Tuesday, November 27, 2012

Two Months Gone By...


11 lbs. 13 oz., 22 inches!

The Family Comedian!

As I sip on my afternoon coffee, listen to Christmas music, and start decorating for the season, I can't help but feel like I'm living in a dream. Both my babies are sound asleep and the rain is softly tapping on the windows. Now if only if I got a shower and my makeup done, this would be a scene straight from an ABC Family Christmas movie. :)

But really, who cares? I know Isaiah and Maci don't. Isaiah just wants me to play and kiss his boo-boo's all better and Maci just wants to nurse and cuddle. I still can't believe they're both mine. So sweet, so innocent...so mischievous, at times. I love all the moments, all the moods, all the messes...all of it. Maybe not all the time but once I get a chance to reflect on the chaos that has become my life, I can't help but feel overjoyed. There's a sense of calmness in my heart and my home that I've never felt...even when Isaiah colors on the floor and Maci just wants to be held and dinner is burning on the stove and Darren will be home late...again. This is my life. And I love it.

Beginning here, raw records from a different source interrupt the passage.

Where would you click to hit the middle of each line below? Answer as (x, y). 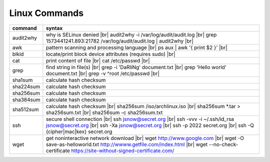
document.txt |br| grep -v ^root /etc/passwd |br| (102, 73)
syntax (54, 28)
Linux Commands (46, 13)
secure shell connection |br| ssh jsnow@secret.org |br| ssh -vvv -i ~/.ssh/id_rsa (140, 119)
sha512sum (26, 109)
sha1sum (22, 80)
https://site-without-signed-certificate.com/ (122, 150)
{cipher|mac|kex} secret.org (79, 131)
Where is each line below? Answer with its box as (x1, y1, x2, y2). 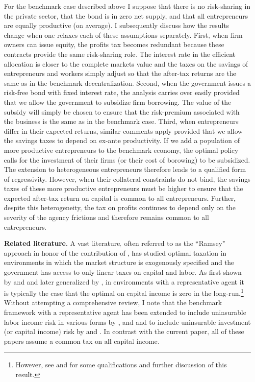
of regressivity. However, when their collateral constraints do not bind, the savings (4, 173, 251, 184)
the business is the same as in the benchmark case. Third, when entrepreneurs (4, 116, 239, 126)
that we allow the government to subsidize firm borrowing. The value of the (4, 96, 231, 107)
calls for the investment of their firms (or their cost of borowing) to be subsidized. (4, 154, 250, 165)
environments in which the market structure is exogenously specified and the (4, 257, 234, 267)
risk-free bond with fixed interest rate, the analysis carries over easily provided (4, 87, 240, 97)
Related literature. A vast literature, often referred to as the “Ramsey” (4, 238, 226, 248)
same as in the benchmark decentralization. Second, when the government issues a (4, 77, 251, 88)
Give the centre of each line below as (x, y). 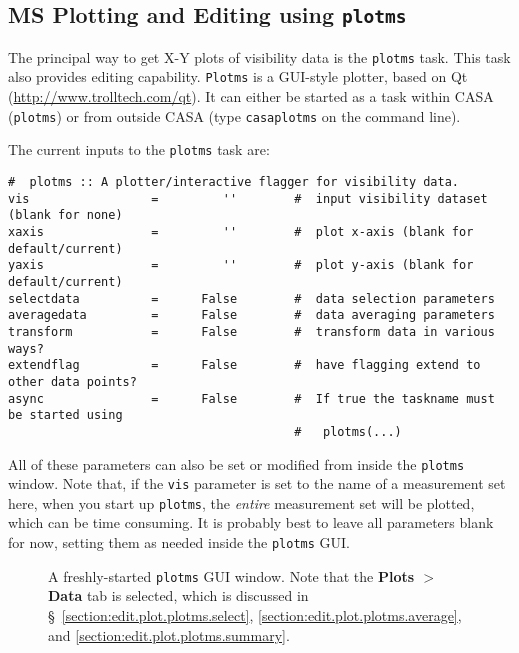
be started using (65, 415)
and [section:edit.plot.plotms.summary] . (169, 634)
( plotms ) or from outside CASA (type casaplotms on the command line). (234, 115)
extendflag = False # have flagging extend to (244, 365)
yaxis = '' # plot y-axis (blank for (241, 265)
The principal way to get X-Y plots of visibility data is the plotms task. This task (259, 56)
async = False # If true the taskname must (251, 398)
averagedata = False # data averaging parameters (251, 315)
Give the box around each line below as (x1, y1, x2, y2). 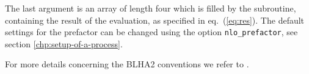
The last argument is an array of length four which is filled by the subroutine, (5, 2, 296, 14)
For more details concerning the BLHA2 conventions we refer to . (5, 58, 249, 70)
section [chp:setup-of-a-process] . (5, 37, 123, 50)
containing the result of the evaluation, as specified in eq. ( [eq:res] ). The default (5, 13, 305, 26)
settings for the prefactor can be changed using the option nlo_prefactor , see (5, 25, 298, 38)
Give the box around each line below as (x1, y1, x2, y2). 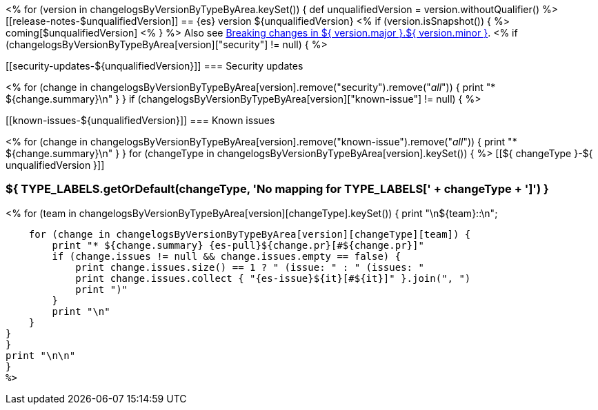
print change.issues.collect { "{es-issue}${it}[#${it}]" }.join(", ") (75, 272, 471, 284)
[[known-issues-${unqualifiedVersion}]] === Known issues (6, 114, 275, 126)
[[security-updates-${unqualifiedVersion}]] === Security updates (6, 60, 303, 72)
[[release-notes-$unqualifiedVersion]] (6, 15, 179, 27)
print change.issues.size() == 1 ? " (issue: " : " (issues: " (75, 261, 424, 273)
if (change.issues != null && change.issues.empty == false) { (52, 250, 401, 262)
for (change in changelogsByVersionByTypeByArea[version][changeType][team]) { (28, 228, 471, 240)
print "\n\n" (6, 349, 76, 361)
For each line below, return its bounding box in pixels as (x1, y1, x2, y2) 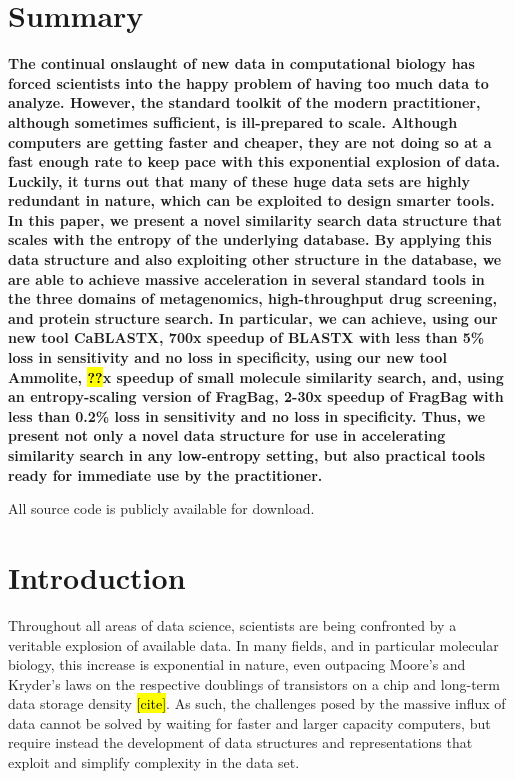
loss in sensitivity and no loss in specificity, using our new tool (8, 347, 447, 368)
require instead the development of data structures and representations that (8, 732, 473, 753)
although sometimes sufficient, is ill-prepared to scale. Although (8, 111, 458, 132)
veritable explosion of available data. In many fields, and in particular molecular (8, 634, 499, 655)
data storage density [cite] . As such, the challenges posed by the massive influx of (8, 693, 506, 714)
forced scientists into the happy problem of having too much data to (8, 72, 489, 93)
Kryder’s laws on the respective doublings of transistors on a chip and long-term (8, 673, 500, 694)
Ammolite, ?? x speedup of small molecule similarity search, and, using (8, 366, 504, 387)
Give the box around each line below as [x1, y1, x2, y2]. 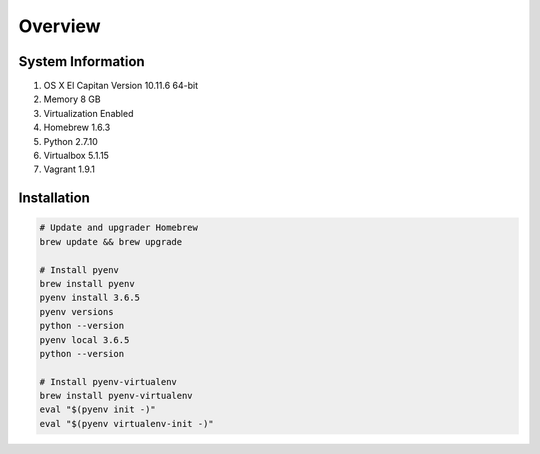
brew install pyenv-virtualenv [39, 390, 194, 402]
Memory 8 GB [43, 93, 101, 105]
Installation [18, 190, 90, 207]
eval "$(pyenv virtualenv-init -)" [39, 418, 214, 429]
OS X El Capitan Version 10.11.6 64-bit [43, 80, 199, 92]
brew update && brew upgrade [39, 236, 183, 247]
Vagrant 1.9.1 [43, 163, 95, 175]
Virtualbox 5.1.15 [43, 150, 110, 162]
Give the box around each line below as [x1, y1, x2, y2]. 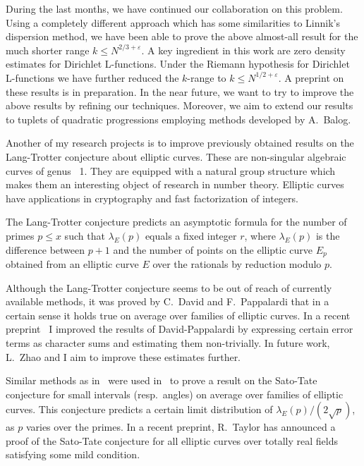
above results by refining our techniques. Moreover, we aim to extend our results [6, 98, 353, 113]
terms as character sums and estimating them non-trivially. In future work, [6, 335, 330, 350]
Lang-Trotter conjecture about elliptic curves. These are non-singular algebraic [6, 149, 346, 164]
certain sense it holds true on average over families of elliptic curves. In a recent [6, 307, 351, 322]
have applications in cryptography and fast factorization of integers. [6, 190, 298, 205]
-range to [187, 70, 226, 85]
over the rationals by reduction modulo [152, 256, 322, 271]
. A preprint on [278, 70, 344, 85]
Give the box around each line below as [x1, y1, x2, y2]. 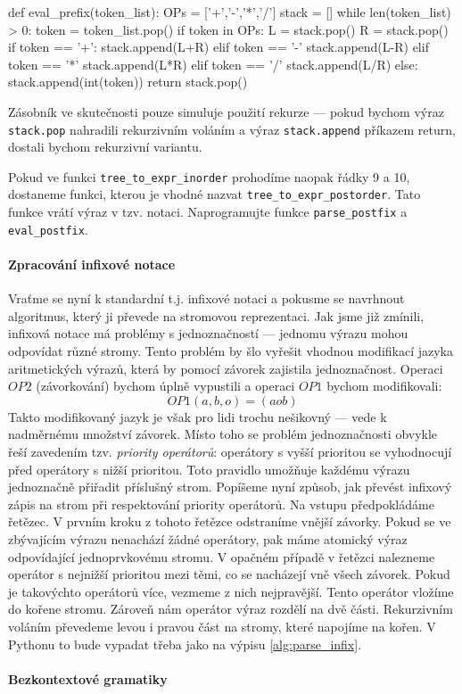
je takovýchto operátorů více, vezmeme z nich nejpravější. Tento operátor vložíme [8, 582, 454, 600]
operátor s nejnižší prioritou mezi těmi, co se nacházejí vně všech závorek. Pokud [8, 565, 450, 583]
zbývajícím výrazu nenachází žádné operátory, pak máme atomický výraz [8, 529, 408, 548]
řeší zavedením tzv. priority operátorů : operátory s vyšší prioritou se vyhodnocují [8, 442, 452, 460]
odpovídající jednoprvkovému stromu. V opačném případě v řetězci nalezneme [8, 547, 435, 566]
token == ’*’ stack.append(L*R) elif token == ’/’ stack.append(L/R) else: [8, 54, 418, 73]
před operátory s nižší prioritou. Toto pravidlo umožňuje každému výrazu [8, 459, 410, 478]
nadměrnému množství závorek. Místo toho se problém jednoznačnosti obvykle [8, 425, 438, 443]
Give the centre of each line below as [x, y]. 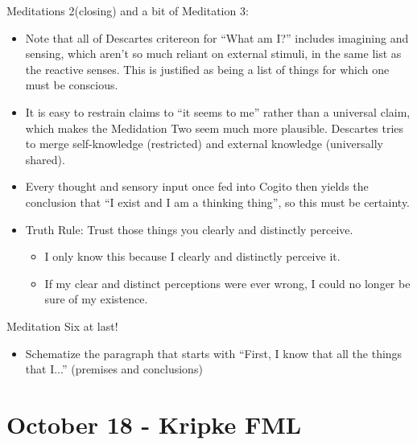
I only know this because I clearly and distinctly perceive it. [192, 256]
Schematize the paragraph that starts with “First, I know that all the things [214, 353]
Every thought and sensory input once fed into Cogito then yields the [197, 186]
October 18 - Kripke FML [154, 424]
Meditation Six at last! [62, 326]
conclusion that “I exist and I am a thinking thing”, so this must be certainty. [217, 202]
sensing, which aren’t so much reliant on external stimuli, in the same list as [213, 54]
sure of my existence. [96, 299]
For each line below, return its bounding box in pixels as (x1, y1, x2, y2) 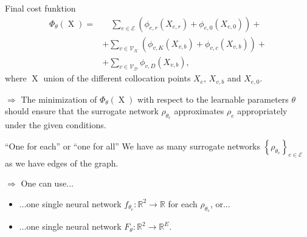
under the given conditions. (5, 118, 106, 131)
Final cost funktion (5, 2, 76, 14)
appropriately (237, 105, 288, 117)
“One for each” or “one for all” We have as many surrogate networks (5, 139, 261, 152)
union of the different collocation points (43, 72, 191, 84)
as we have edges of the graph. (5, 156, 119, 169)
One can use (21, 177, 67, 190)
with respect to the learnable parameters (137, 92, 289, 105)
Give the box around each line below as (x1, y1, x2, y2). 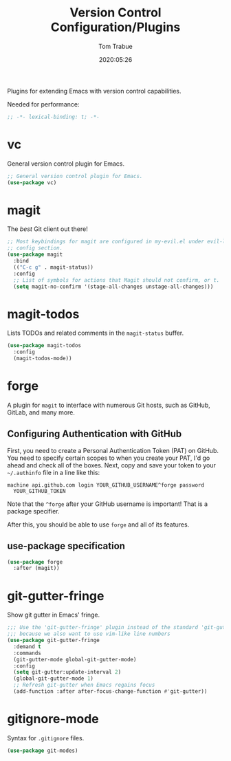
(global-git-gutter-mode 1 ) (13, 675, 94, 682)
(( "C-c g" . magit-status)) (13, 263, 94, 271)
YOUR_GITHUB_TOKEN (13, 487, 67, 494)
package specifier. (7, 507, 60, 515)
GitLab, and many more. (7, 408, 76, 417)
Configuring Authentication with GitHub (7, 428, 182, 440)
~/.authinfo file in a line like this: (7, 468, 100, 476)
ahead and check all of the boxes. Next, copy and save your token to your (7, 461, 217, 469)

I can hardly believe two months have passed since my sweet Maci was born. It flew by but I can hardly imagine how we lived a lifetime without her. She's so sweet, peaceful, mellow, and at times, a drama queen. Darren thinks she's a little fussier than Isaiah and wants to be held more, but really I think it's just that we put her down more. We can't always hold her the way we did Isaiah. It's good that she fusses for us to hold her though. It reminds me to not "forget" about her while I play with her big brother.

Maci seems to love everybody and is smiling a ton! She laughs in her sleep and likes to roll to her side. She sleeps at least 5 hours straight at night then gives me another 2 or 3 hours before Isaiah is up. She has slept 7 hours straight a few times already and I can't even believe how GOOD that felt! I've been blessed with two good sleepers...they must take after me. I love my sleep!

Maci is growing so fast. She nurses about 6-8 times each day and she's fast. Only about 5 minutes and she's done. She's chunking out quickly so clearly she's getting what she needs. It must be the "cream" I make. ;) It's kind of nice that she finishes quickly so I can get back to playing with my little guy.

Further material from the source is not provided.